Data extract =>

________________________________________

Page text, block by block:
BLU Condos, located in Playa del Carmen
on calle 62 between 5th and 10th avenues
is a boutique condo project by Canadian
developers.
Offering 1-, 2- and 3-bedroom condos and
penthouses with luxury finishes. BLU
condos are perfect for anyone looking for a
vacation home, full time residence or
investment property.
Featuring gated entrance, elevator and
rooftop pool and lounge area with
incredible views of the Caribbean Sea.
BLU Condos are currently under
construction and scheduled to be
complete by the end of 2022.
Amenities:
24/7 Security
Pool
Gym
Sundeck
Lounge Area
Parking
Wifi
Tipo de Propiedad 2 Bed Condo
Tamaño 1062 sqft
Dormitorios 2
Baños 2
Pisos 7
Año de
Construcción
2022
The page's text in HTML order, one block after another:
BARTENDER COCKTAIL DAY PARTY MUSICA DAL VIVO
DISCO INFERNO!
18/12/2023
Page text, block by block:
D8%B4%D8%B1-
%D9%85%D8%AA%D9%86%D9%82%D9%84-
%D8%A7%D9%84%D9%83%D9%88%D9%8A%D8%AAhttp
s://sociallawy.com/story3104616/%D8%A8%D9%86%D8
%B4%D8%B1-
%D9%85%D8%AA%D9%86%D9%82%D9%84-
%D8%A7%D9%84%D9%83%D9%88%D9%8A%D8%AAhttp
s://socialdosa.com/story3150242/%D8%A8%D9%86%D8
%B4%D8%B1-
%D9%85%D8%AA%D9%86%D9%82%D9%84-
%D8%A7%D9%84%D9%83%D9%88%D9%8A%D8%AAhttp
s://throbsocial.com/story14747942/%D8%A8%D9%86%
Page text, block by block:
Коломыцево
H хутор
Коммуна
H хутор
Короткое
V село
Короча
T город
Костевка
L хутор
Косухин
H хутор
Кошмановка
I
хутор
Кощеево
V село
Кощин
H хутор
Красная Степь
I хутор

________________________________________

Exercise aim => Write out every entry again exactly, please, with nothing missing.

Output of the exercise =>
Page text, block by block:
BLU Condos, located in Playa del Carmen
on calle 62 between 5th and 10th avenues
is a boutique condo project by Canadian
developers.
Offering 1-, 2- and 3-bedroom condos and
penthouses with luxury finishes. BLU
condos are perfect for anyone looking for a
vacation home, full time residence or
investment property.
Featuring gated entrance, elevator and
rooftop pool and lounge area with
incredible views of the Caribbean Sea.
BLU Condos are currently under
construction and scheduled to be
complete by the end of 2022.
Amenities:
24/7 Security
Pool
Gym
Sundeck
Lounge Area
Parking
Wifi
Tipo de Propiedad 2 Bed Condo
Tamaño 1062 sqft
Dormitorios 2
Baños 2
Pisos 7
Año de
Construcción
2022
The page's text in HTML order, one block after another:
BARTENDER COCKTAIL DAY PARTY MUSICA DAL VIVO
DISCO INFERNO!
18/12/2023
Page text, block by block:
D8%B4%D8%B1-
%D9%85%D8%AA%D9%86%D9%82%D9%84-
%D8%A7%D9%84%D9%83%D9%88%D9%8A%D8%AAhttp
s://sociallawy.com/story3104616/%D8%A8%D9%86%D8
%B4%D8%B1-
%D9%85%D8%AA%D9%86%D9%82%D9%84-
%D8%A7%D9%84%D9%83%D9%88%D9%8A%D8%AAhttp
s://socialdosa.com/story3150242/%D8%A8%D9%86%D8
%B4%D8%B1-
%D9%85%D8%AA%D9%86%D9%82%D9%84-
%D8%A7%D9%84%D9%83%D9%88%D9%8A%D8%AAhttp
s://throbsocial.com/story14747942/%D8%A8%D9%86%
Page text, block by block:
Коломыцево
H хутор
Коммуна
H хутор
Короткое
V село
Короча
T город
Костевка
L хутор
Косухин
H хутор
Кошмановка
I
хутор
Кощеево
V село
Кощин
H хутор
Красная Степь
I хутор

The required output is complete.